И еще. Когда перед началом показа А. Герман, что-то объясняя и представляя некоторых исполнителей, сказал: – Она играет мою бабушку, – я очень удивился слову “мою”. Потом я понял, что не воспринял это как некую личную, семейную историю.
Актриса Гзовская
Актриса Гзовская, снимавшаяся еще в немом кино и умершая, по сути, уже в наше время, говорила вместо: “Последние известия” – “Известные последствия”. Не нарочно.
А ведь действительно так. (Рассказали в Питере.)
Особенность
Не помню, чтобы кто-нибудь заметил, что в рассказах Бунина о женщинах совершенно отсутствуют дети. Многочисленные связи его героев и героинь никогда не имеют естественных последствий. Ни в городе, ни в деревне. Кроме явных отписок: “В декабре она умерла на Женевском озере в преждевременных родах”. Скажем, в той же “Натали”, и у нее, и у него есть отдельные дети, но о них упоминается вскользь, чисто формально. Они писателю не только не интересны, он просто не знает, куда девать ребенка.
Занятость
Театральные большие артисты, регулярно занятые (официальное выражение) в нескольких спектаклях, непостижимым образом одновременно снимаются в кино, на телевидении, участвуют в концертах, – и не воспринимают это как нечто побочное, случайный приварок, а работают на своем истинном уровне таланта и самоотдачи.
Наверное, отчасти так же и писатель – сочиняет стихи и параллельно прозу, пишет рецензии, заметки, статьи, – и непонятно, как и когда он это успевает, откуда что берется. Это все идет как будто само собой, на какой-то волне или, наоборот, будто бы среди раскованности, лени.

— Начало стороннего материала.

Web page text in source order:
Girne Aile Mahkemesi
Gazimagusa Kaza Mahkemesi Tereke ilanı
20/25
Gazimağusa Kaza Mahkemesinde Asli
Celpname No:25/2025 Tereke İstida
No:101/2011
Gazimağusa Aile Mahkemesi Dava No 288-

Важно только одно – результат. Он сам себе режиссер. Никто его по ходу работы не поучает, никто ничего не требует, а только иногда подгоняют, ждут, он же придумывает отговорки, исчезает, уезжает куда-то. Это ведь не актер, от которого зависит общий успех. Кому он нужен, этот писатель! Коллегам? Полно! И все-таки, оказывается, нужен. Но прежде всего – себе.